Chess Lang falls into neither of those groups; she’s here because it’s her lunch time, her work is in Red Hook, and a girl’s gotta eat.
In theory, anyway.
At the moment she’s staring at a menu board of one food stall, as if deciding if that’s where she wants to spend her money. Brightly written on the blackboard in neon colors are the options: Korean barbecue tacos, soy garlic fried chicken, pot stickers, and kimchi wraps, under the shop name of “Cho Down,” named for the cook and owner, Kenny Cho.
The words of the menu must be seared into her retinas at this point, though, for Chess has been standing there a few minutes, her eyes on the same spot for far too long to actually be reading anything.
Coming to stand not quite shoulder-to-shoulder with Chess, but close enough in a way necessitated by the crowding of people going about their business, is a blonde woman dressed in a blue wool swing coat, a pair of black-framed glasses on her face that saves her from squinting at the board while she too decides what she’d like to have for lunch. Most notable about her is the cane she leans on, with a small crystal sphere set in the pommel.
“If you haven’t been here before, the pot stickers are amazing,” the blonde opines. “I always say I’m going to get something different, but I never do. But do I get the tacos or the fried chicken?” She sighs softly. “The kimchi’s out. I have to sing tonight.”
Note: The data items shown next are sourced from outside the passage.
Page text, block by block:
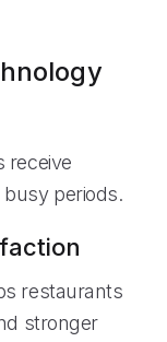
receive
periods.
restaurants
stronger
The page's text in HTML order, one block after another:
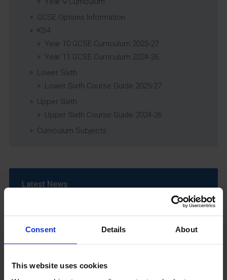
Consent Details About
This website uses cookies
GCSE Options Information
KS4
Year 10 GCSE Curriculum 2025-27
Year 11 GCSE Curriculum 2024-26
Lower Sixth
Lower Sixth Course Guide 2025-27
Upper Sixth
Upper Sixth Course Guide 2024-26
Curriculum Subjects
Latest News
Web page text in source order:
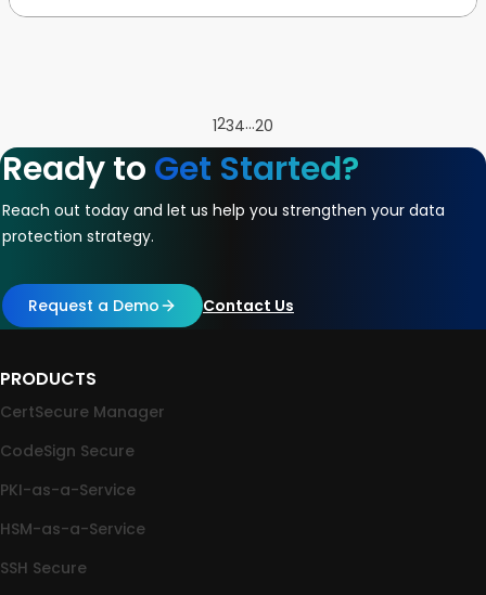
1234…20
Ready to Get Started?
Reach out today and let us help you strengthen your data
protection strategy.
Request a Demo Contact Us
PRODUCTS
CertSecure Manager
CodeSign Secure
PKI-as-a-Service
HSM-as-a-Service
SSH Secure
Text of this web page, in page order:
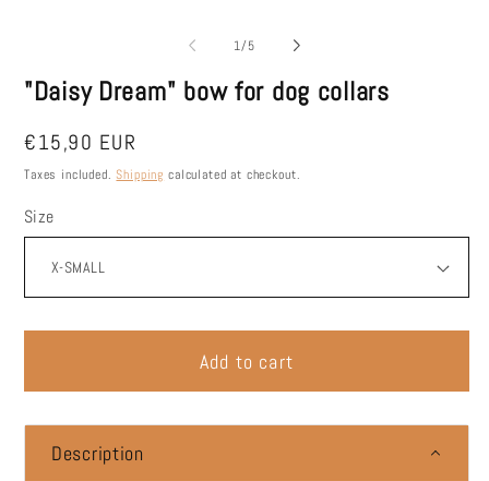
1/of5
"Daisy Dream" bow for dog collars
Regular
price
€15,90 EUR
Taxes included.Shipping calculated at checkout.
Size
Add to cart
Description
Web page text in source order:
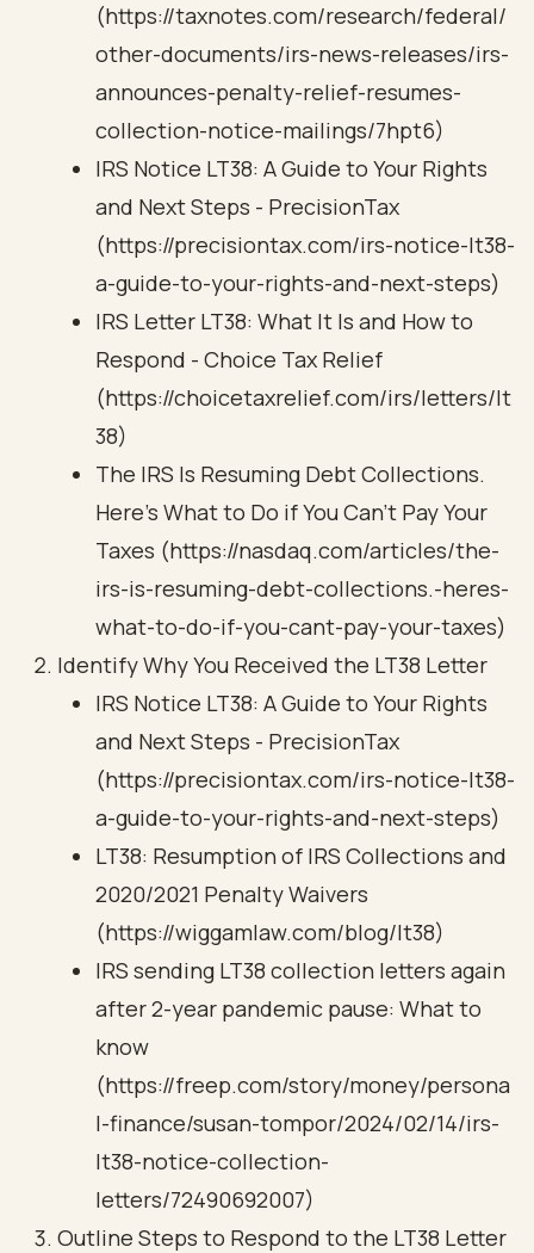
(https://taxnotes.com/research/federal/
other-documents/irs-news-releases/irs-
announces-penalty-relief-resumes-
collection-notice-mailings/7hpt6)
IRS Notice LT38: A Guide to Your Rights
and Next Steps - PrecisionTax
(https://precisiontax.com/irs-notice-lt38-
a-guide-to-your-rights-and-next-steps)
IRS Letter LT38: What It Is and How to
Respond - Choice Tax Relief
(https://choicetaxrelief.com/irs/letters/lt
38)
The IRS Is Resuming Debt Collections.
Here’s What to Do if You Can’t Pay Your
Taxes (https://nasdaq.com/articles/the-
irs-is-resuming-debt-collections.-heres-
what-to-do-if-you-cant-pay-your-taxes)
Identify Why You Received the LT38 Letter
IRS Notice LT38: A Guide to Your Rights
and Next Steps - PrecisionTax
(https://precisiontax.com/irs-notice-lt38-
a-guide-to-your-rights-and-next-steps)
LT38: Resumption of IRS Collections and
2020/2021 Penalty Waivers
(https://wiggamlaw.com/blog/lt38)
IRS sending LT38 collection letters again
after 2-year pandemic pause: What to
know
(https://freep.com/story/money/persona
l-finance/susan-tompor/2024/02/14/irs-
lt38-notice-collection-
letters/72490692007)
Outline Steps to Respond to the LT38 Letter
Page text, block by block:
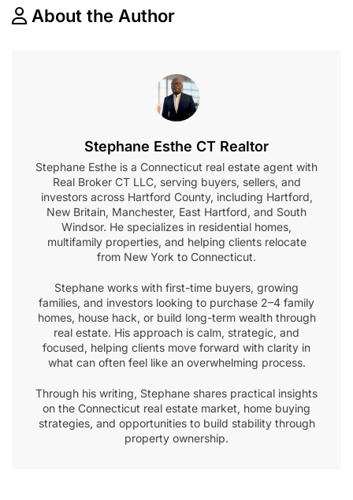
About the Author
Stephane Esthe CT Realtor
Stephane Esthe is a Connecticut real estate agent with
Real Broker CT LLC, serving buyers, sellers, and
investors across Hartford County, including Hartford,
New Britain, Manchester, East Hartford, and South
Windsor. He specializes in residential homes,
multifamily properties, and helping clients relocate
from New York to Connecticut.
Stephane works with first-time buyers, growing
families, and investors looking to purchase 2–4 family
homes, house hack, or build long-term wealth through
real estate. His approach is calm, strategic, and
focused, helping clients move forward with clarity in
what can often feel like an overwhelming process.
Through his writing, Stephane shares practical insights
on the Connecticut real estate market, home buying
strategies, and opportunities to build stability through
property ownership.
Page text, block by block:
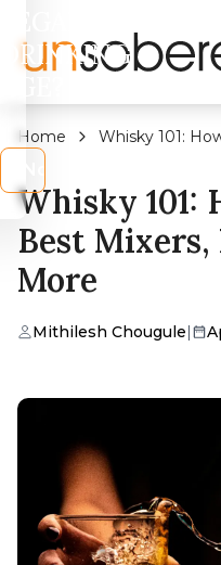
DRINKING
Home
Whisky 101:
Whisky 101:
Best Mixers,
More
Mithilesh Chougule|
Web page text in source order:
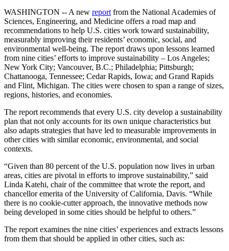
WASHINGTON -- A new reportfrom the National Academies of
Sciences, Engineering, and Medicine offers a road map and
recommendations to help U.S. cities work toward sustainability,
measurably improving their residents’ economic, social, and
environmental well-being. The report draws upon lessons learned
from nine cities’ efforts to improve sustainability – Los Angeles;
New York City; Vancouver, B.C.; Philadelphia; Pittsburgh;
Chattanooga, Tennessee; Cedar Rapids, Iowa; and Grand Rapids
and Flint, Michigan. The cities were chosen to span a range of sizes,
regions, histories, and economies.
The report recommends that every U.S. city develop a sustainability
plan that not only accounts for its own unique characteristics but
also adapts strategies that have led to measurable improvements in
other cities with similar economic, environmental, and social
contexts.
“Given than 80 percent of the U.S. population now lives in urban
areas, cities are pivotal in efforts to improve sustainability,” said
Linda Katehi, chair of the committee that wrote the report, and
chancellor emerita of the University of California, Davis. “While
there is no cookie-cutter approach, the innovative methods now
being developed in some cities should be helpful to others.”
The report examines the nine cities’ experiences and extracts lessons
from them that should be applied in other cities, such as:
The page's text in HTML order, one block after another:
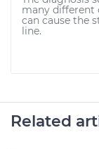
many different
can cause the
line.
Related
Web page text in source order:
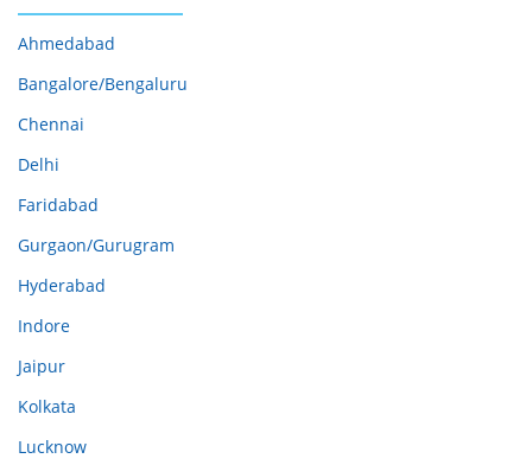
Ahmedabad
Bangalore/Bengaluru
Chennai
Delhi
Faridabad
Gurgaon/Gurugram
Hyderabad
Indore
Jaipur
Kolkata
Lucknow
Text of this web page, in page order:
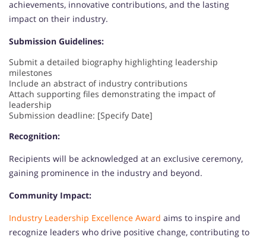
achievements, innovative contributions, and the lasting
impact on their industry.
Submission Guidelines:
Submit a detailed biography highlighting leadership
milestones
Include an abstract of industry contributions
Attach supporting files demonstrating the impact of
leadership
Submission deadline: [Specify Date]
Recognition:
Recipients will be acknowledged at an exclusive ceremony,
gaining prominence in the industry and beyond.
Community Impact:
Industry Leadership Excellence Award aims to inspire and
recognize leaders who drive positive change, contributing to

“Oh,” Chess says, after the awkward, ten-second-or-so pause that comes between the stranger speaking and Chess realizing she’s being spoken to. “I have, I’m just…” there really isn’t a good answer here, not one she can verbalize succinctly for someone she barely knows. She can barely verbalize it for herself.
“Zoning out, apparently,” she says instead, glancing over at the other woman, then downward, tugging a small, basics-only wallet from the pocket of her coat — a rich mustard yellow, and one she regrets buying, but bought it on a whim to try to wear more color and not always reach for the black she tends to wear more often than not.
“Go ahead of me, if you know what you want. Is Kimchi bad for singing?” she wonders politely. “Where do you sing?”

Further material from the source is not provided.